RECORD EXTRACTS:
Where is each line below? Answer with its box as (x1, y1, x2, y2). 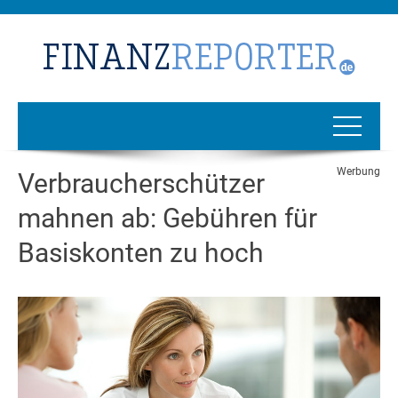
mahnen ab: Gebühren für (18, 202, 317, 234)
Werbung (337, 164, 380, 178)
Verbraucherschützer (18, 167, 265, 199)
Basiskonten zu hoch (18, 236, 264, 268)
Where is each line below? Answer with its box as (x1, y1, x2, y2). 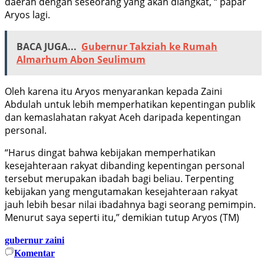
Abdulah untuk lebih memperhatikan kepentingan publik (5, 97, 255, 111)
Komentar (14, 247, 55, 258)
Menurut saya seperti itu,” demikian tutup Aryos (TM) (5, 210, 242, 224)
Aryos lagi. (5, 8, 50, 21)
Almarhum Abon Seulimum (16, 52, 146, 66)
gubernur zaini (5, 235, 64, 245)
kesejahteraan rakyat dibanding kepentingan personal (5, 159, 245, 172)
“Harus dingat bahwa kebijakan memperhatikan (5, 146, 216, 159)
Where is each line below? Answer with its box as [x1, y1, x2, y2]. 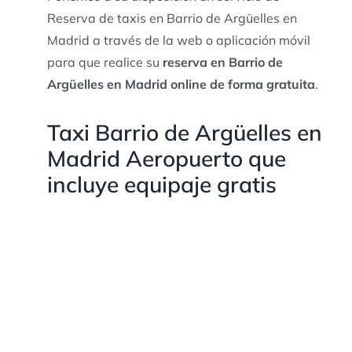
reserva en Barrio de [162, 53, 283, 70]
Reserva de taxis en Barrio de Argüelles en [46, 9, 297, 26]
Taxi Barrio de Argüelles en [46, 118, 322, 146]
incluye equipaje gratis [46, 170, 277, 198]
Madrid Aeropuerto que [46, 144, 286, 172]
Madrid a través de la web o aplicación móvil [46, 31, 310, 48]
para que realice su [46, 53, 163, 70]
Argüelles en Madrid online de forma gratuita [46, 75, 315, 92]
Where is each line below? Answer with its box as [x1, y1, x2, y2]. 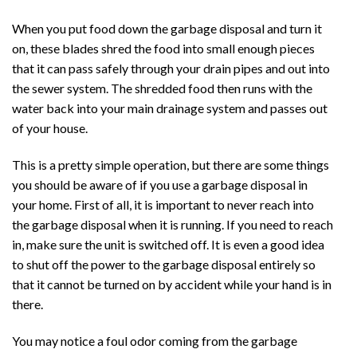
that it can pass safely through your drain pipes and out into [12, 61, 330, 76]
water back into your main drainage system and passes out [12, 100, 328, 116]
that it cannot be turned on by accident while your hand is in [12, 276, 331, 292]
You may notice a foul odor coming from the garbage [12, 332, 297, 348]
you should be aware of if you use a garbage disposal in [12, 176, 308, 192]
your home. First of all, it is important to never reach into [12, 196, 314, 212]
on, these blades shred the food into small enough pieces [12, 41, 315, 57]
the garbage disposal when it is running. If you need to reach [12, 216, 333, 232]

==

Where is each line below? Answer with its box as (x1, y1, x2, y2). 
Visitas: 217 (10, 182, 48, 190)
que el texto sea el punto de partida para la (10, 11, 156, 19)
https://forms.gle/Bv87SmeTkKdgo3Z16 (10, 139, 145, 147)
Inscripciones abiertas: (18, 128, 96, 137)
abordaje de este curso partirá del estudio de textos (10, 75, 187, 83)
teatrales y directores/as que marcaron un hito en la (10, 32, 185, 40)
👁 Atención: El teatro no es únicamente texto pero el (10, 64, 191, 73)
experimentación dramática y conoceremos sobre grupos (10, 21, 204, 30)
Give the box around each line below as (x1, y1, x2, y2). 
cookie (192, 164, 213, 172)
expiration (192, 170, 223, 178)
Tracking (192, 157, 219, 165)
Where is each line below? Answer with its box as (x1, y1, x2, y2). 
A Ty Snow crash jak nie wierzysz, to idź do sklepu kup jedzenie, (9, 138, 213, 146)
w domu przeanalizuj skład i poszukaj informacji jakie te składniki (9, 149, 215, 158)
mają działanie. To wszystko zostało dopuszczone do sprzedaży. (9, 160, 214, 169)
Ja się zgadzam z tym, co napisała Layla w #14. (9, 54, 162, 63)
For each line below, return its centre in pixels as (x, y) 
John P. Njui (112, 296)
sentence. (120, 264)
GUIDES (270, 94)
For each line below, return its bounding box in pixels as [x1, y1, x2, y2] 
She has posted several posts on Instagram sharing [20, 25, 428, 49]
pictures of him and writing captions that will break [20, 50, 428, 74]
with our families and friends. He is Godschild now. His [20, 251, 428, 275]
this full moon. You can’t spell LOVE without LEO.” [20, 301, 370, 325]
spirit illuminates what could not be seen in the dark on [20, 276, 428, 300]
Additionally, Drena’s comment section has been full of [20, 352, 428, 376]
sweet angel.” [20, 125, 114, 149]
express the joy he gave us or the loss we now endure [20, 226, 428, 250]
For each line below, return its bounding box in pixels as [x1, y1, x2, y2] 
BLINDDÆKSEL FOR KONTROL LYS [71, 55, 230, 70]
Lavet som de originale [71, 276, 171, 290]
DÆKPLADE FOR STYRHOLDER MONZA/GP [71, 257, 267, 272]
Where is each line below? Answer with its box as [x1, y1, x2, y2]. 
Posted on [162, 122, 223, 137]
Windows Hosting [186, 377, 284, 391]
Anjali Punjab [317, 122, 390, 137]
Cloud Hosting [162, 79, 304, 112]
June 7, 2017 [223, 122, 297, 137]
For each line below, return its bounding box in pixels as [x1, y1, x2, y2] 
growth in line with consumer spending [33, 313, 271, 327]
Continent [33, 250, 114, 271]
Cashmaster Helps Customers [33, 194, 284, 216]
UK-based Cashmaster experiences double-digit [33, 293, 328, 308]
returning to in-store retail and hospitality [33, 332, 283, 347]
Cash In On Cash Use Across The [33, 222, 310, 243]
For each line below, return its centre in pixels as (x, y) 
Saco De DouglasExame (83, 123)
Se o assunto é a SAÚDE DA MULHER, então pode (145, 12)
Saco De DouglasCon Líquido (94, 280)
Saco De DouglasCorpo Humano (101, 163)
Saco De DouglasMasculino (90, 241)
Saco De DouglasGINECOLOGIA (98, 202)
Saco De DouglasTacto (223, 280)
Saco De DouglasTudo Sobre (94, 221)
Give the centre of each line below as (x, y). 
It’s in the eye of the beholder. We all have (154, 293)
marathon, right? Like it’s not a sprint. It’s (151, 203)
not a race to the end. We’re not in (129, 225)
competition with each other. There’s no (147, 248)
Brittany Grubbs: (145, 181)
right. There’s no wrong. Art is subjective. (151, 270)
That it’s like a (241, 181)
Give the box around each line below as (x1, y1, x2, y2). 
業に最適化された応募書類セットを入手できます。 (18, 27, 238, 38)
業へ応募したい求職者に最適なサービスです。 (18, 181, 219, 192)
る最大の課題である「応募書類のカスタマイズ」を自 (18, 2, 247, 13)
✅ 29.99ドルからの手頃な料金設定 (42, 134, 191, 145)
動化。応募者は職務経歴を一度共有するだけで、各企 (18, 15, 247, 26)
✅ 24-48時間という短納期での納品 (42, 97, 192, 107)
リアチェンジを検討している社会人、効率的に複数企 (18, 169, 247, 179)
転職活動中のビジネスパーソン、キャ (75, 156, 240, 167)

WHAT THE TASK REQUIRES:
Pick each line holding the word "Cashmaster" out of the listing.

EXPECTED ANSWER:
Cashmaster Helps Customers [33, 194, 284, 216]
UK-based Cashmaster experiences double-digit [33, 293, 328, 308]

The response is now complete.